*** Opening Supplied records ***

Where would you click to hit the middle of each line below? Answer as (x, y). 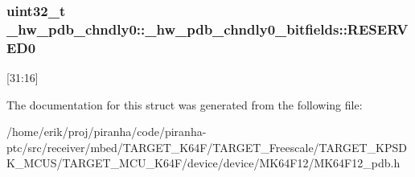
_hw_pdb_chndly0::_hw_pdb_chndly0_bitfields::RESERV (207, 29)
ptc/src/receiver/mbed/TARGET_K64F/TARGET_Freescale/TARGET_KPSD (207, 147)
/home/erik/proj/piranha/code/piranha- (107, 132)
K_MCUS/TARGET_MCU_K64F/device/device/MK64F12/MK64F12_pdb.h (203, 163)
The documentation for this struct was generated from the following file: (185, 104)

*** Closing Supplied records ***

:: Task to carry out ::
Above are the entries; write them out again exactly, omitting the pictures.

:: Solution to this problem ::
Where would you click to hit the middle of each line below? Answer as (x, y). 
_hw_pdb_chndly0::_hw_pdb_chndly0_bitfields::RESERV (207, 29)
ptc/src/receiver/mbed/TARGET_K64F/TARGET_Freescale/TARGET_KPSD (207, 147)
/home/erik/proj/piranha/code/piranha- (107, 132)
K_MCUS/TARGET_MCU_K64F/device/device/MK64F12/MK64F12_pdb.h (203, 163)
The documentation for this struct was generated from the following file: (185, 104)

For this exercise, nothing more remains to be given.